IP Addressing and Subnetting

IP addressing is the shared vocabulary of routing, firewalls, Kubernetes Services, cloud VPCs, VPNs, and load balancers. Operators need to read CIDR notation quickly, identify local versus remote destinations, and understand why the selected source address matters.

Command Examples

ip addr show
ip route show
ip route get 198.51.100.10
ip -6 route show
ip -6 neigh show
getent ahosts example.com

Example output and meaning:

Command Example output What it does
ip addr show Interfaces, addresses, link state, counters, drops, and errors. Shows local interface state before blaming remote systems.
ip route show Destination, gateway, interface, and selected source address. Shows how the host will route the target flow.
ip route get 198.51.100.10 Destination, gateway, interface, and selected source address. Shows how the host will route the target flow.

CIDR and Prefixes

CIDR notation combines an address with a prefix length. The prefix is the network portion. The remaining bits identify hosts or interfaces inside that network.

Examples:

CIDR Meaning
10.0.0.0/8 Large private IPv4 block.
10.20.30.0/24 256 IPv4 addresses, commonly 254 usable host addresses.
192.0.2.10/32 One IPv4 host route.
2001:db8::/32 Documentation IPv6 prefix.
2001:db8:10::/64 Common IPv6 subnet size for one link.
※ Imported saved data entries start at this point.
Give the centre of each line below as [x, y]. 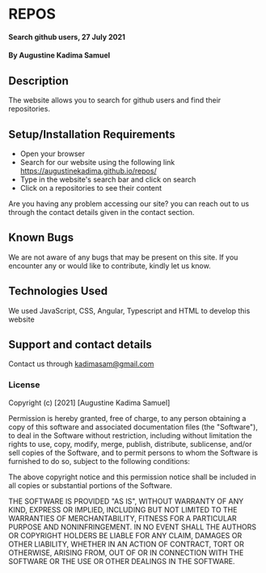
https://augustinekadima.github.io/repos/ [88, 171]
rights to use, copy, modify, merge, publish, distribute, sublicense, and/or [130, 444]
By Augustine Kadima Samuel [59, 55]
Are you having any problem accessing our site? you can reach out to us [129, 204]
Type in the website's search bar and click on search [108, 179]
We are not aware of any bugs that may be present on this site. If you [123, 257]
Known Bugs [41, 238]
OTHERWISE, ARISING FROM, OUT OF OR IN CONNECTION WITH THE [126, 552]
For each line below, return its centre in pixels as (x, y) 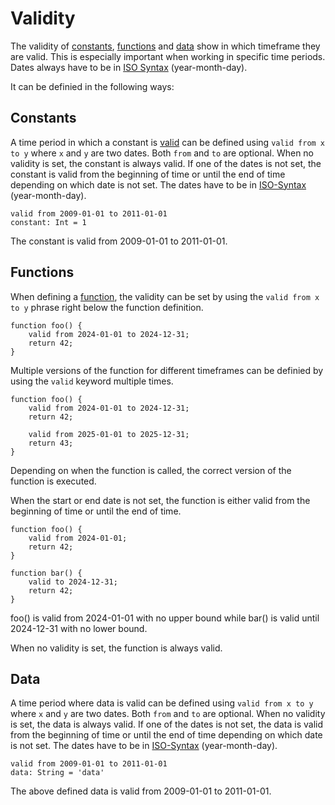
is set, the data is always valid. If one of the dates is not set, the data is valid (166, 724)
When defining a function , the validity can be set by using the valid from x (165, 296)
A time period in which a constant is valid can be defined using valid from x (168, 142)
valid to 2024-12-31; (73, 582)
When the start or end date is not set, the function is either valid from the (160, 500)
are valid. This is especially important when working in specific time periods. (168, 56)
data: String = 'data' (57, 773)
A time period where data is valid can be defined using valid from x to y (162, 703)
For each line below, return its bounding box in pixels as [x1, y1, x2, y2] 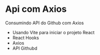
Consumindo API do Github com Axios [5, 20, 84, 26]
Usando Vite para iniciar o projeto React [12, 29, 95, 35]
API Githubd [12, 45, 37, 51]
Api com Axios [5, 3, 67, 15]
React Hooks [12, 35, 39, 41]
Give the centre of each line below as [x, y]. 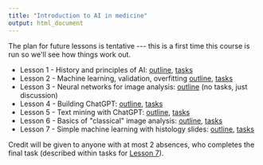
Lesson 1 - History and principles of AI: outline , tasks [106, 69]
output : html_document [46, 23]
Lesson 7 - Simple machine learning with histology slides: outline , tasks [137, 129]
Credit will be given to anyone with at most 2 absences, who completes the [131, 144]
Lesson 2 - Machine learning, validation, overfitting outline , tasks [126, 78]
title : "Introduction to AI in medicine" [78, 16]
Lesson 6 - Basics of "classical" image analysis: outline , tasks [121, 120]
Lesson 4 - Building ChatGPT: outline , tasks [91, 104]
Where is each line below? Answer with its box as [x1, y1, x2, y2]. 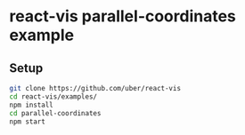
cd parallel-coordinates [9, 108, 102, 117]
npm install [9, 100, 53, 109]
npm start [9, 117, 46, 126]
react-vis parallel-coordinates [9, 6, 236, 27]
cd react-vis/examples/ [9, 91, 98, 101]
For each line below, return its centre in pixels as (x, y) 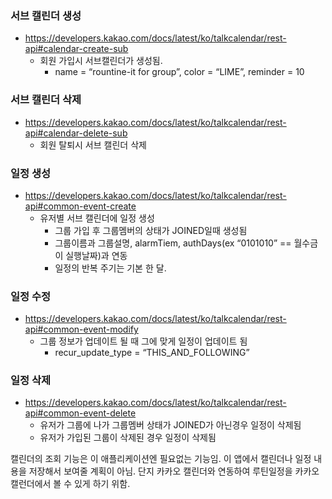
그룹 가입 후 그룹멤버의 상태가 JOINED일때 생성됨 (151, 230)
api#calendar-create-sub (76, 49)
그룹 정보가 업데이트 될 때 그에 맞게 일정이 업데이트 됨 (143, 341)
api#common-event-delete (80, 413)
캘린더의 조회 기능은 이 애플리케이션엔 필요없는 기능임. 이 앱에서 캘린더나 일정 (161, 459)
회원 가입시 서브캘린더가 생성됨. (101, 61)
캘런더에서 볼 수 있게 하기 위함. (70, 484)
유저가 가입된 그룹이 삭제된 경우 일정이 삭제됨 (128, 438)
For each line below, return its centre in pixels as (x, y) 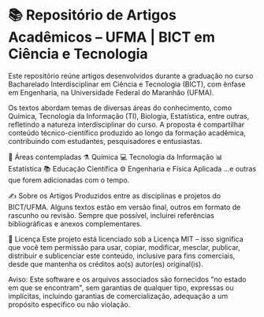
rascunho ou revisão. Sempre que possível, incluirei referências (111, 215)
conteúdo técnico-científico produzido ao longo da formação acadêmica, (127, 133)
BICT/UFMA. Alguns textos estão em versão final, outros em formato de (125, 207)
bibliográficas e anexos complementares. (75, 223)
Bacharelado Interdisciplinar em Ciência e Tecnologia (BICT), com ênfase (127, 84)
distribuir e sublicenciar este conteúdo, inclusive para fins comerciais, (122, 256)
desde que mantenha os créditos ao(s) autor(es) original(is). (106, 264)
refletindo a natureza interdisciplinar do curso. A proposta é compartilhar (126, 124)
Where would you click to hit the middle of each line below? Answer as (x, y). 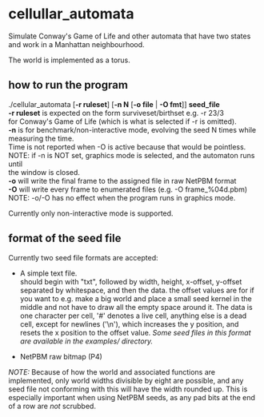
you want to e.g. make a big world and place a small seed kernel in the (136, 298)
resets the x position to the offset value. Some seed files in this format (135, 332)
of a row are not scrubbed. (52, 406)
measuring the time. (41, 138)
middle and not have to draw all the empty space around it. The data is (136, 307)
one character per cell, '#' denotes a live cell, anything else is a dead (133, 316)
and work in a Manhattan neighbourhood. (77, 44)
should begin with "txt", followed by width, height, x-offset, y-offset (131, 281)
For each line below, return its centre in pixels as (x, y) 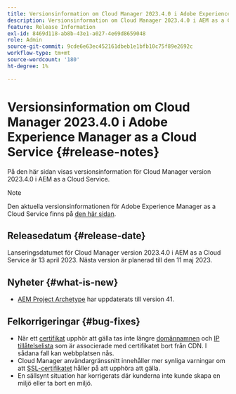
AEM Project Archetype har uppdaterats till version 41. (96, 299)
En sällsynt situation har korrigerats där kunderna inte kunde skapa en (119, 376)
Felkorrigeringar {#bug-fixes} (74, 321)
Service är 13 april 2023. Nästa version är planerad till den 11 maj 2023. (110, 260)
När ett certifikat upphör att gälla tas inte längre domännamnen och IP (118, 338)
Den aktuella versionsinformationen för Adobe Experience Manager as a (112, 206)
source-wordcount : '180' (44, 60)
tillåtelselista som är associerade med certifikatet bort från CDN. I (112, 346)
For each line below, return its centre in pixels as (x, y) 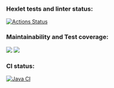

Longest-prefix match wins. A /32 host route beats a /24, which beats a /16, which beats a default route.

Local Versus Routed

If the destination is inside a directly connected subnet, the host resolves a link-layer neighbor and sends directly. If not, it sends to a gateway. A wrong subnet mask can make a host ARP for a remote system that should have gone through a router.

Private, Public, and Special Ranges

Operators should recognize common special ranges:

  • RFC 1918 private IPv4: 10.0.0.0/8, 172.16.0.0/12, 192.168.0.0/16,
  • loopback: 127.0.0.0/8 and ::1,
  • link-local: 169.254.0.0/16 and fe80::/10,
  • documentation: 192.0.2.0/24, 198.51.100.0/24, 203.0.113.0/24, and 2001:db8::/32.

Cloud and Kubernetes networks often overlap with private ranges. Overlap between a laptop VPN, VPC, Pod CIDR, Service CIDR, and on-prem network can produce confusing route and NAT failures.

IPv6 Basics

IPv6 is not just bigger IPv4. Hosts often have multiple IPv6 addresses, including link-local addresses. Neighbor Discovery replaces ARP, router advertisements can provide network configuration, and many links use /64 prefixes.

Dual-stack failures often look like intermittent application timeouts because clients may try IPv6 first, fall back to IPv4, or race both families.

Source Address Selection

The route lookup chooses not only an egress interface and next hop, but often a source address. Firewalls, replies, TLS certificates, and upstream ACLs may depend on that source address. Use ip route get to inspect the decision Linux would make.

Troubleshooting Flow

  1. Confirm the local addresses and prefix lengths.
  2. Confirm the selected route with ip route get.
  3. Confirm whether the destination should be local or routed.
  4. Check the default gateway.
  5. Check source address selection.
  6. Check for overlapping private ranges.
  7. For dual stack, test A/AAAA and IPv4/IPv6 paths separately.

Study Cards

Question

What does a CIDR prefix length describe?

Answer

How many leading address bits are the network prefix used for routing decisions.

Question

What is longest-prefix match?

Answer

The most specific matching route wins over broader matching routes.

Question

Why does source address selection matter?

Answer

Return routing, firewall policy, ACLs, and upstream expectations can depend on the chosen source address.